### WHAT YOU ARE ASKED TO DO
Line by line, please look for the word "Pick" in the following records, then copy each line you find it in.

### DATA PROVIDED
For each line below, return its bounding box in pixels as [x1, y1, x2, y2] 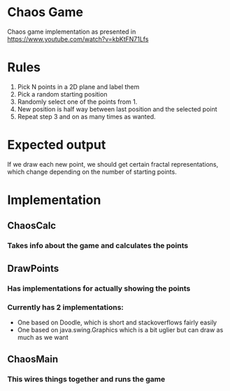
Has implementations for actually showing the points [7, 283, 191, 293]
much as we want [17, 333, 69, 341]
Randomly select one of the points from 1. [17, 97, 138, 106]
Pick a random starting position [17, 90, 108, 98]
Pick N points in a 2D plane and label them [17, 82, 140, 91]
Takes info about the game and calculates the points [7, 241, 189, 251]
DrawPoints [7, 262, 59, 274]
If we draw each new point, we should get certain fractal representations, [7, 160, 219, 168]

### COMPLETED EXERCISE
Pick a random starting position [17, 90, 108, 98]
Pick N points in a 2D plane and label them [17, 82, 140, 91]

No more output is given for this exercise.